Datasets for Elasticsearch preprocesing

Version 3 - Updated on 05 Nov 2017 at 7:05PM by Joachim Hansen

Description

Script for elasticsearch preprocessing:

cat /home/search/Downloads/blanLinesDS.json | awk 'NF > 0' | sed 's/"//g' | sed -e 's/^/{"content":"/' | awk 'NF{print $0 " \"}"}' |  awk ' {print;} NR % 1 == 0 { print "{ \"index\":{} }"; }' | awk 'BEGIN{print "{ \"index\":{} }";}{print;}' |head -n -1 | awk 'END { print "";}{print;}'

The script does the following actions in a given order from 1 to 8

  1. Remove all blank lines
  2. Remove all occurances of the character "
  3. Insert the prefix {"content":" to the start of each line
  4. Insert the suffix "} to the end of each line
  5. Insert the string { \"index\":{} }" between every line
  6. Insert { \"index\":{} }" at the start of the file
  7. { \"index\":{} }" also is on the last line (We dont want that so this instance is removed)
  8. Print a new empty line


curl -s -H "Content-Type: application/x-ndjson" -XPOST localhost:9200/index_test3/working/_bulk?pretty --data-binary @/home/search/Downloads/pretest.json >> /home/search/Downloads/indexoutput2.txt

I was able to import the preproccesed dataset. The testing dataset contained the characters [ ] { } : , within quatation marks (that worked fine)

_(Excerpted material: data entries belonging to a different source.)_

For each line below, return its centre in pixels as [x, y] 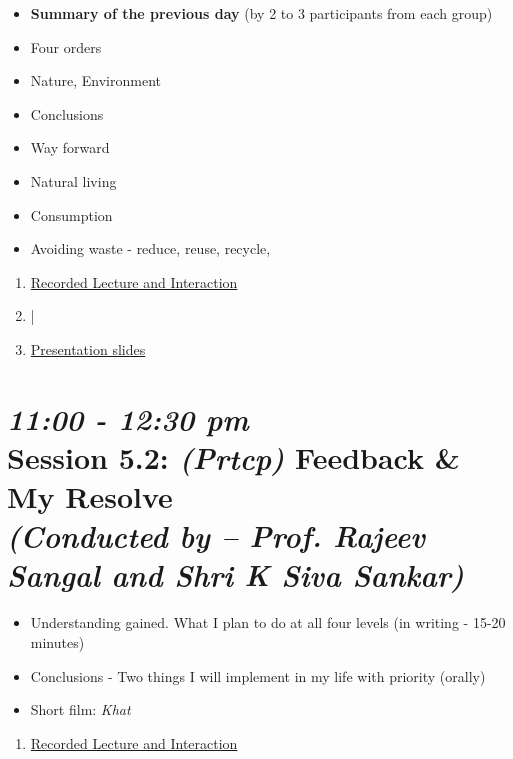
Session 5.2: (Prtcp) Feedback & [233, 457]
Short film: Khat [80, 709]
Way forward [70, 147]
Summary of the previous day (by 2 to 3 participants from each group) [261, 13]
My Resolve [90, 496]
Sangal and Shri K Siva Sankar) [236, 575]
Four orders [66, 46]
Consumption [71, 214]
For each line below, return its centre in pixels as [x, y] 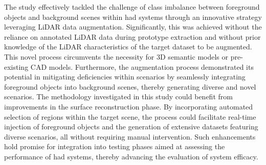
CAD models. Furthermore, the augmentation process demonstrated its [142, 66]
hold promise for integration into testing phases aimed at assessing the [115, 146]
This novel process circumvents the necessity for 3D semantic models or [116, 56]
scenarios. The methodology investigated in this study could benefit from [118, 97]
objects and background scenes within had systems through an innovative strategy [133, 17]
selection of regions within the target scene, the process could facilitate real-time [130, 116]
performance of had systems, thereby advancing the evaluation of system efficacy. [131, 156]
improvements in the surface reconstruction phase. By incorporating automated [129, 106]
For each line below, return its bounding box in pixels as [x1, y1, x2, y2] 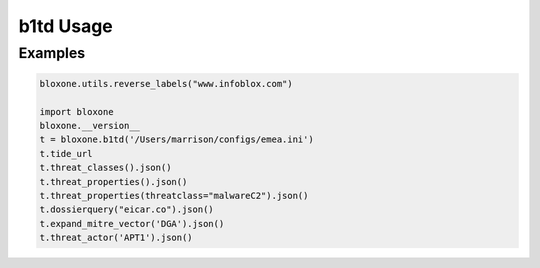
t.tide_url [39, 148, 93, 159]
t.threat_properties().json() [39, 176, 188, 187]
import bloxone [39, 106, 114, 117]
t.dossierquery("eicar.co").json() [39, 204, 214, 215]
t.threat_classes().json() [39, 162, 172, 174]
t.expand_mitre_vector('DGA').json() [39, 218, 225, 229]
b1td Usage [18, 15, 114, 37]
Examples [18, 44, 86, 62]
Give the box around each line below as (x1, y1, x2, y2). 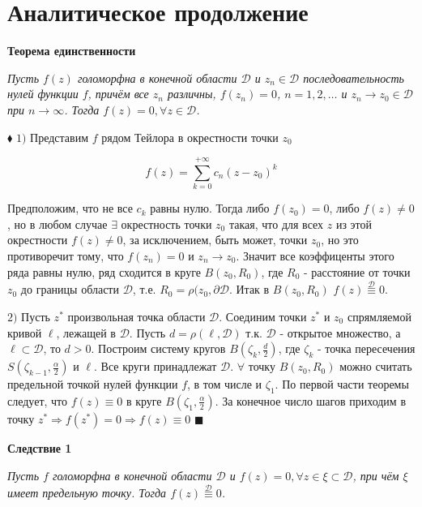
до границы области (20, 281, 119, 298)
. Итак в (228, 281, 270, 298)
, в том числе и (187, 376, 262, 393)
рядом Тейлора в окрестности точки (101, 128, 279, 145)
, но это (321, 231, 359, 248)
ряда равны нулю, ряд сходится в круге (7, 263, 201, 280)
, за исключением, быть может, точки (122, 231, 308, 248)
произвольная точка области (67, 308, 206, 324)

curl -s -H "Content-Type: application/x-ndjson" -XPOST localhost:9200/index_test4/working/_bulk?pretty --data-binary @/home/search/Downloads/pretest.json | head -20
{
"took" : 91,
"errors" : false,
"items" : [
{
"index" : {
"_index" : "index_test4",
"_type" : "working",
"_id" : "AV-NVqBEFyZDNdvXeuVa",
"_version" : 1,
"result" : "created",
"_shards" : {
"total" : 2,
"successful" : 1,
"failed" : 0
},
"created" : true,
"status" : 201
}
},

I added the | head -20 to print the 20 first line of the output of the response from the index proccess

As I can see it took 91 milliseconds